Она сбежала вниз и схватила собаку за ошейник. Без церемоний втащила ее на кухню и заперла дверь. Выпрямившись, откинула с лица прядь волос. Дочь уже стояла в прихожей с рюкзаком в руках и натянуто улыбалась. Свои темные волосы она коротко остригла; в ее лице было что-то воинственное, дочь всегда была такой: в детстве обожала японские фильмы про боевые искусства, там главные герои забирались высоко в горы и, скрывшись от мира в монастыре, иногда годами отрабатывали одно и то же упражнение, удар ногой или рукой по деревянному бруску, чтобы в конце концов овладеть этой техникой. Дочь было от этих фильмов не оторвать, та могла даже в солнечную погоду весь день пролежать на диване, уставившись в экран. Она же сама совсем не интересовалась такими вещами, но эти фильмы постепенно сложились для нее в мифологию, которая еще долгое время после переезда дочери эхом отзывалась в потаенных уголках ее тела. Когда она шла знакомой дорожкой по лесу, когда разбирала записи в подвале библиотеки, короче, когда просто двигалась, ее не покидало ощущение, что она, упражняясь, лепит свое тело. Упорно тренируется перед решающим испытанием.
— А, ты уже тут?
Дочь, двадцати девяти лет от роду, коротко кивнула и как-то сникла. Вот так бывает с детьми: стоит им переступить порог родительского дома, и весь блеск внешнего мира остается за дверью.

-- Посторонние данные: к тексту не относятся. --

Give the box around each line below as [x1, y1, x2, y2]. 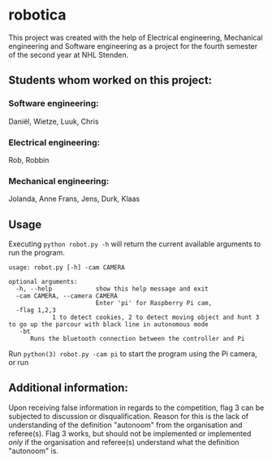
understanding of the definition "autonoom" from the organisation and [8, 420, 243, 429]
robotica [8, 6, 67, 24]
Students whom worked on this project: [8, 73, 213, 87]
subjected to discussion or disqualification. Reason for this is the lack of [8, 411, 249, 421]
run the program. [8, 248, 65, 258]
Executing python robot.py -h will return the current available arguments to [8, 239, 261, 249]
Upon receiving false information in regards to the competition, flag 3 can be [8, 403, 265, 412]
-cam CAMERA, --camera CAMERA [15, 292, 118, 300]
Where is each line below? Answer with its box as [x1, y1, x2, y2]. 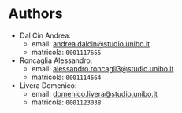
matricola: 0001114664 [31, 72, 102, 82]
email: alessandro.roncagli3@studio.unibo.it [31, 64, 174, 73]
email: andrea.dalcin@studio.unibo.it [31, 38, 150, 48]
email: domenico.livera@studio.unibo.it [31, 89, 158, 98]
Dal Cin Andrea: [19, 31, 71, 40]
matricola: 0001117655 [31, 47, 102, 56]
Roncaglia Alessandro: [19, 56, 93, 65]
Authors [8, 5, 63, 23]
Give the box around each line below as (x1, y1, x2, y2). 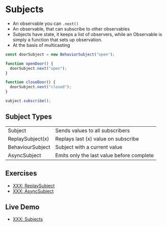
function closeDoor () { (5, 80, 56, 85)
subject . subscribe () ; (5, 98, 51, 104)
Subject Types (5, 112, 52, 121)
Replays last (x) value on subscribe (55, 135, 139, 142)
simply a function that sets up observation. (12, 37, 103, 43)
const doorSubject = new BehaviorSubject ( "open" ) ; (5, 52, 115, 57)
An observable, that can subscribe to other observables (12, 25, 130, 32)
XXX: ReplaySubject (12, 182, 55, 189)
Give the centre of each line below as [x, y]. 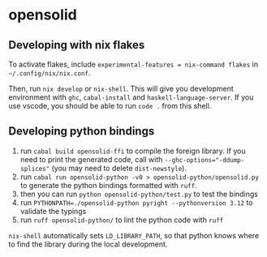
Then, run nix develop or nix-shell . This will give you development [121, 88]
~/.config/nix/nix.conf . [50, 73]
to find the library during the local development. [88, 244]
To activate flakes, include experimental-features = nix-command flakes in [133, 64]
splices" [35, 169]
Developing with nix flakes [77, 45]
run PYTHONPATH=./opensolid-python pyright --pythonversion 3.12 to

Ужин они приготовили вместе. Точнее, готовила дочь, а мать сидела за кухонным столом, составляя компанию / наблюдая / ожидая чуда. И только под самый конец трапезы сообщила о щенках. Дочь замерла, не донеся вилку до рта.

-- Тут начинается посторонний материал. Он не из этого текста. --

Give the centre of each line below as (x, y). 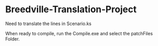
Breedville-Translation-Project (71, 9)
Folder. (12, 39)
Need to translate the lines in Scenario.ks (48, 24)
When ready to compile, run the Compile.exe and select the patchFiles (79, 33)
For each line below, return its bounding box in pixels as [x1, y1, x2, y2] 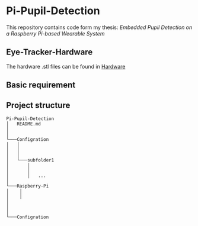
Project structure [6, 100, 71, 110]
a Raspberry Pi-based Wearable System [6, 30, 105, 37]
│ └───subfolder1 [6, 157, 55, 163]
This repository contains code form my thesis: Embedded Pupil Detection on [6, 24, 193, 31]
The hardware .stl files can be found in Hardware [6, 63, 126, 70]
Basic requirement [6, 80, 76, 90]
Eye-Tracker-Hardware [6, 47, 93, 57]
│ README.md [6, 121, 41, 127]
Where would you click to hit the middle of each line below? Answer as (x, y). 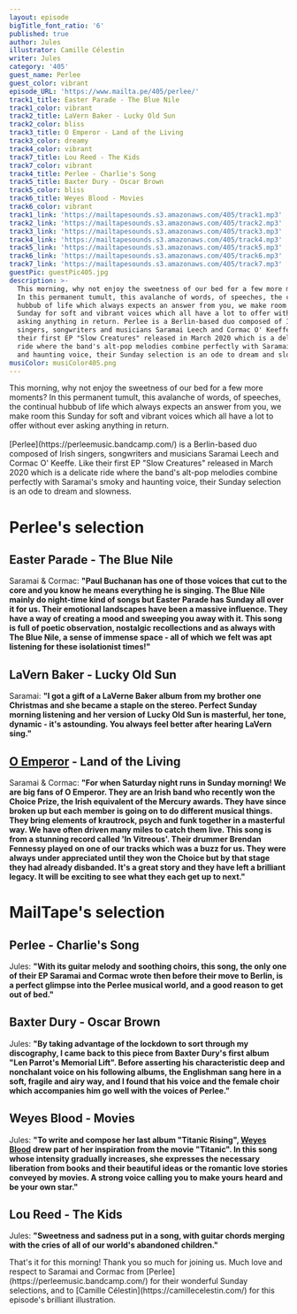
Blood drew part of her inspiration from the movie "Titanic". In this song (143, 1149)
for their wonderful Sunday (199, 1281)
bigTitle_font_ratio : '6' (57, 26)
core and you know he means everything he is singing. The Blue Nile (137, 590)
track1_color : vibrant (51, 108)
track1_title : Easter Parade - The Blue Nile (94, 100)
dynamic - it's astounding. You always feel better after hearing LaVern (141, 724)
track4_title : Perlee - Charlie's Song (83, 173)
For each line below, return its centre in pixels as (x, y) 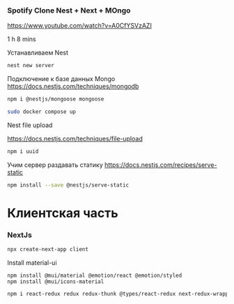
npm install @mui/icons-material (56, 282)
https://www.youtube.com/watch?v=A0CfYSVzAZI (79, 26)
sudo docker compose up (42, 112)
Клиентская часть (63, 213)
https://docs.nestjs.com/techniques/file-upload (75, 138)
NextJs (20, 235)
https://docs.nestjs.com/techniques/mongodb (73, 87)
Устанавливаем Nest (38, 53)

— Но, — спросила она, когда мать подробно рассказала о случившемся, — кому понадобилось красть семерых щенков?
Мать резко отодвинула тарелку и скрестила руки на груди. Ее зрачки медленно скользнули справа налево.
— Люди на все способны.
Дочь уставилась в стол. Одна-единственная простая фраза, а кажется, будто вызвали на дуэль, которая может закончиться смертельным исходом. (Но фраза вовсе не проста! Ею человека списывают со счета с той же легкостью, с какой погоду называют плохой! Ей хотелось закричать от злости.) Возможно, мать и права. Люди на многое способны. Но украсть семерых щенков? В голове не укладывается. Куда еще они могли подеваться? Конечно, их могла съесть сука, животные так делают, а мать просто не хочет в это поверить. Некоторые видят в животных только хорошее, а в людях — только плохое, приписывают любимцам ангельскую кротость, а в людях, за редким исключением, усматривают звериную сущность. Такой взгляд на вещи всегда раздражал дочь. Плохо относясь к представителям собственного вида, ты высокомерно отделяешься от него и как бы переходишь в клан животных. Как редкое исключение.
Из корзины с грязным бельем в ванной свешивалась дочкина белая блузка. Мать, чистившая зубы, видела блузку в зеркале и не могла оторвать от нее глаз. Потом подняла перед собой на вытянутых руках. С внутренней стороны белого воротничка тянулась желтая полоска. Когда-то, задолго до рождения дочери, мать жила на юге Испании; однажды утром она проснулась от непогоды. Через щелку в шторах проглядывало неестественно желтушное небо. Прогремел гром, и по цементному полу на заднем дворе забарабанили капли дождя. Под этот шум в этом желтом освещении она на часок снова задремала. Проснувшись, вышла на просторный балкон; накануне вечером она развесила там выстиранное белье. Теперь белые простыни и наволочки покрылись желтыми пятнами; она сняла их с веревки, снова постирала, и белье опять стало белым; она не понимала, откуда взялись пятна. Позже она услышала, что это был песок из пустыни: иногда буря поднимает песок в Африке, несет его через море, и в конце концов он оказывается в этом городе и покрывает желтой пеленой стекла автомобилей, мостовую и постиранное белье.